One note about the use of a SLM for synthesizing reasoning traces is that it's possible the SLM will inject its own knowledge on top of the existing answers, thus compromising the integrity of our method. However, we test this by simply benchmarking the method without filtering from diversity and find it keeps the exact same amount of correct answers — demonstrating that the SLM is only responsible for synthesizing the existing answers.

Results

We report performance on the first 200 questions of OpenAI's SimpleQA benchmark for baselines Claude 3.5 Sonnet, Claude 3.7 Sonnet with Thinking (we were given Anthropic credits for the hackathon!), GPT-4o, and vanilla Deepseek R1. The reasoning models were provided with token caps of maximum output tokens and 10,000 tokens, respectively (though they never used anything near those limits in practice).

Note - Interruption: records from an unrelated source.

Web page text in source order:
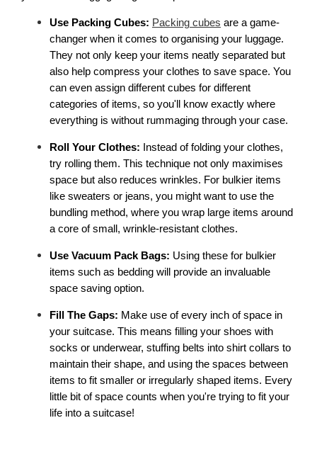
Use Packing Cubes: Packing cubes are a game-
changer when it comes to organising your luggage.
They not only keep your items neatly separated but
also help compress your clothes to save space. You
can even assign different cubes for different
categories of items, so you'll know exactly where
everything is without rummaging through your case.
Roll Your Clothes: Instead of folding your clothes,
try rolling them. This technique not only maximises
space but also reduces wrinkles. For bulkier items
like sweaters or jeans, you might want to use the
bundling method, where you wrap large items around
a core of small, wrinkle-resistant clothes.
Use Vacuum Pack Bags: Using these for bulkier
items such as bedding will provide an invaluable
space saving option.
Fill The Gaps: Make use of every inch of space in
your suitcase. This means filling your shoes with
socks or underwear, stuffing belts into shirt collars to
maintain their shape, and using the spaces between
items to fit smaller or irregularly shaped items. Every
little bit of space counts when you're trying to fit your
life into a suitcase!

We also report performance on three variations of our interruption method, with N set to 250, 500, and uncapped. The first two values of N are motivated by the approximate average of ~1000 thinking tokens expended per problem we observed. We set a P of 10 and a diversity threshold of 7.

We show performance as a percentage breakdown. 250, 500, and uncap are labels for the respective values of N used for variations of our method.

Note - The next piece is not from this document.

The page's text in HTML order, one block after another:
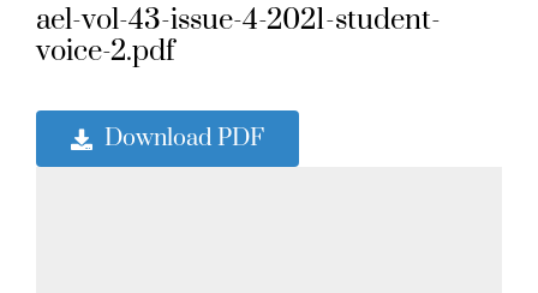
ael-vol-43-issue-4-2021-student-
voice-2.pdf
Download PDF

We also show performance as accuracy on attempted questions.

Overall, while we are unable to inject new knowledge into the model, we are able to accurately judge when a model may be wrong. We find that with interruption, we significantly decrease the amount of incorrect attempts the earlier we inject into the chain of thought, improving refusal rates by 4.5%, 18.5%, and 34.5%, respectively, to interrupt at uncapped tokens, 500 tokens, and 250 tokens. At the same time, we are able to maintain similar amounts of correct answers, with the greatest loss in accuracy (between vanilla R1 and interrupt@250) being just 3.5%.

Our accuracy on attempted questions demonstrates up to a 10% increase between vanilla R1 and interrupt@250 — with stepped performance at intermediate token positions. One explanation for these results is that the earlier we interrupt and introduce uncertainty into a token, the more likely the model is to diverge in its outputs, as less priors have been established. The comparative impact of interrupt@uncap is far less than that of interrupt@250, for example.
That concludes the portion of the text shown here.